Shell Nigeria Exploration and Production Company Limited (SNEPCo) has achieved a significant milestone as its Bonga field, Nigeria’s first deep-water development, hit a record high production of 138,000 barrels per day in 2023.

This represents a substantial increase when compared to 101,000 barrels per day produced in the previous year.

The improvement in production is attributed to various factors, including the drilling of new wells, reservoir optimization, enhanced facility management, and overall asset management strategies.

Elohor Aiboni, Managing Director of SNEPCo, expressed pride in Bonga’s performance, stating that the increased production underscores the commitment of the company’s staff and its continuous efforts to enhance production processes and maintenance.

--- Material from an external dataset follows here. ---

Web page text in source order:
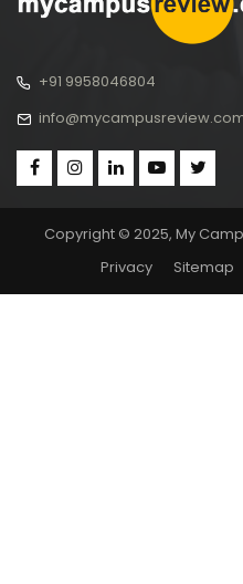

Aiboni also acknowledged the support of the Nigerian National Petroleum Company Limited and SNEPCo’s co-venture partners, including TotalEnergies Nigeria Limited, Nigerian Agip Exploration, and Esso Exploration and Production Nigeria Limited.

The Bonga field, which commenced production in November 2005, operates through the Bonga Floating Production Storage and Offloading (FPSO) vessel, with a capacity of 225,000 barrels per day.

Located 120 kilometers offshore, the FPSO has been a key contributor to Nigeria’s oil production since its inception.

Last year, the Bonga FPSO reached a significant milestone by exporting its 1-billionth barrel of oil, further cementing its position as a vital asset in Nigeria’s oil and gas sector.